A Experimental scheme for LSU biogenesis in vitro. B Exploring optimal conditions for the first reaction. In the first reaction, the concentrations of the native ribosomes, artificial rRNA operon with A2058U clindamycin resistance (CldR), and 33 LSU r-protein genes were 80, 0.6–1.5, and 0–0.015 nM each, respectively. The second reaction was conducted with the WT-SD–LacZ reporter and clindamycin using the bulk assay. a.u., arbitrary unit. C Reproducible detection of the nascent artificial LSU translational activity under the optimized reaction condition. In the first reaction, the concentrations of the native ribosomes, the artificial rRNA operon, and 33 LSU r-protein genes were 80, 0.9, and 0.01 nM each, respectively. The second reaction was conducted with the WT-SD–LacZ reporter and clindamycin using the bulk assay. Mean ± SD (n = 3, biological replicates). ****, p < 0.0001; n.s., not significant; one-way ANOVA with Dunnett’s test against the negative control without native ribosomes. The p-value showing p  <  0.0001 is p  =  1.0 × 10⁻⁵. D Improvement of the nascent LSU-derived fluorescence signal. The experimental condition was the same as Fig. 4C except that an improved LacZ reporter with a modified 5′UTR sequence was used instead of the WT-SD–LacZ reporter. The signal-to-noise ratio was improved because the background translation by the native ribosomes was sufficiently suppressed by 1.5 mM clindamycin (Supplementary Fig. 7A). Mean ± SD (n = 3, biological replicates). *, p < 0.05; two-tailed Welch’s t-test. Although the experimental conditions in lane 1 in Fig. 4C and lane 3 in Fig. 4D were identical, they showed different values because these experiments were performed on different days. Source data are provided as a Source Data file.

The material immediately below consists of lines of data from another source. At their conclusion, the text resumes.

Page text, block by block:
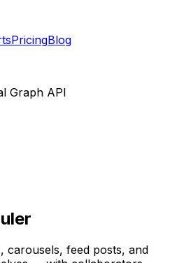
PricingBlog
Graph API
carousels, feed posts, and
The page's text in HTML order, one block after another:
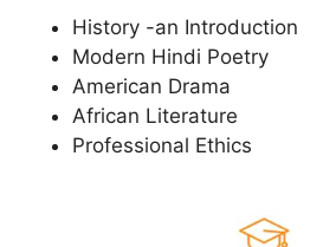
History -an Introduction
Modern Hindi Poetry
American Drama
African Literature
Professional Ethics
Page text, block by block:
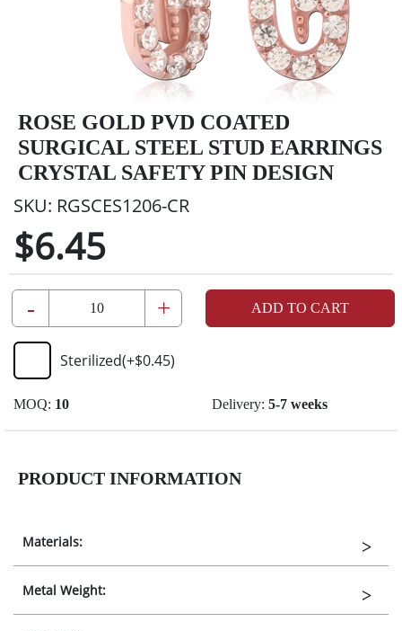
ROSE GOLD PVD COATED
SURGICAL STEEL STUD EARRINGS
CRYSTAL SAFETY PIN DESIGN
SKU: RGSCES1206-CR
$6.45
- + ADD TO CART
Sterilized(+$0.45)
MOQ: 10 Delivery: 5-7 weeks
PRODUCT INFORMATION
Materials:
Metal Weight:
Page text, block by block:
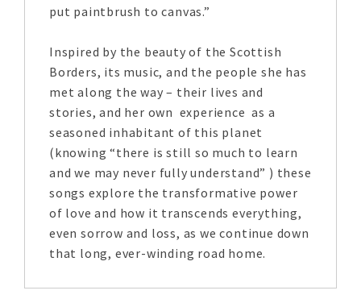
put paintbrush to canvas.”
Inspired by the beauty of the Scottish
Borders, its music, and the people she has
met along the way – their lives and
stories, and her own experience as a
seasoned inhabitant of this planet
(knowing “there is still so much to learn
and we may never fully understand” ) these
songs explore the transformative power
of love and how it transcends everything,
even sorrow and loss, as we continue down
that long, ever-winding road home.
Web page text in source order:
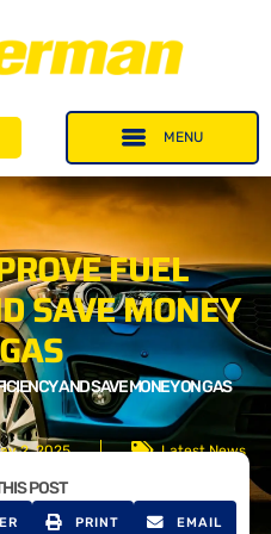
FUEL
SAVE MONEY
AND SAVE MONEY ON GAS
2, 2025 Latest News
POST
PRINT EMAIL
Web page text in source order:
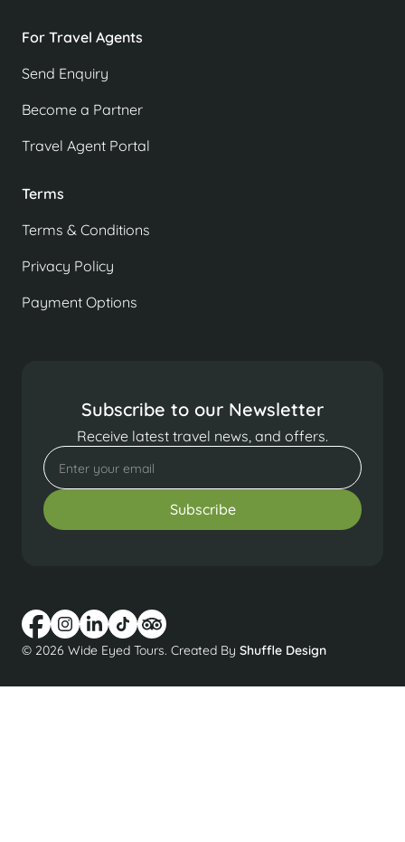
For Travel Agents
Send Enquiry
Become a Partner
Travel Agent Portal
Terms
Terms & Conditions
Privacy Policy
Payment Options
Subscribe to our Newsletter
Receive latest travel news, and offers.
© 2026 Wide Eyed Tours. Created By Shuffle Design
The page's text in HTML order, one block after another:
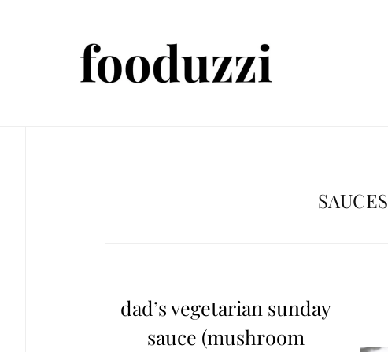
SAUCES
dad’s vegetarian sunday
sauce (mushroom
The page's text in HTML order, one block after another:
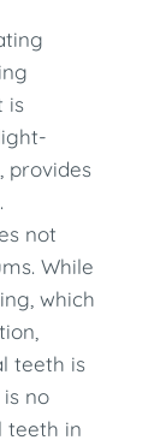
is
provides
not
While
which
teeth is
no
teeth in

Fig. 5. Synthesis of ribosomes in vitro.

A Scheme showing in vitro synthesis of both SSU and LSU in a single reaction space. B Successful detection of the nascent artificial SSU and LSU translational activity in the bulk assay. In the first reaction, the concentrations of the native ribosomes, artificial rRNA operon with or1-oASD, C1192U spectinomycin resistance (SpcR), and A2058U clindamycin resistance (CldR), and 54 r-protein genes were 80, 0.9, and 0.01 nM each, respectively. The second reactions using the bulk assay were conducted with the or1-oSD–LacZ reporter and spectinomycin for the nascent artificial SSU, the improved LacZ reporter and clindamycin for the nascent artificial LSU, the or1-oSD–LacZ reporter, spectinomycin, and clindamycin for the nascent artificial ribosomes. a.u., arbitrary unit. Mean ± SD (n = 3, biological replicates). **, p < 0.01; n.s., not significant; two-tailed Welch’s t-test. C Successful detection of the nascent artificial ribosome translational activity. The nascent artificial SSU (SpcR) and LSU (CldR) with streptavidin-binding aptamer (Sb-aptamer) were synthesized by the in vitro SSU and LSU biogenesis, respectively, and purified using streptavidin resin under the subunit dissociation condition (1 mM Mg²⁺), as described in Supplementary Fig. 9C. We observed translational activity under the double-antibiotic condition only when we mixed the purified nascent artificial SSU and LSU. NC, negative control prepared using the same production and purification procedure without expressing the artificial rRNA operon with Sb-aptamer. Violin plot represents the mean fluorescence intensity values of droplets from three independent experiments. ****, p < 0.0001; one-way ANOVA with Dunnett’s test against NC. Scale bars = 10 μm. The p-value showing p  <  0.0001 is p  =  1.0 × 10⁻⁵. Source data are provided as a Source Data file.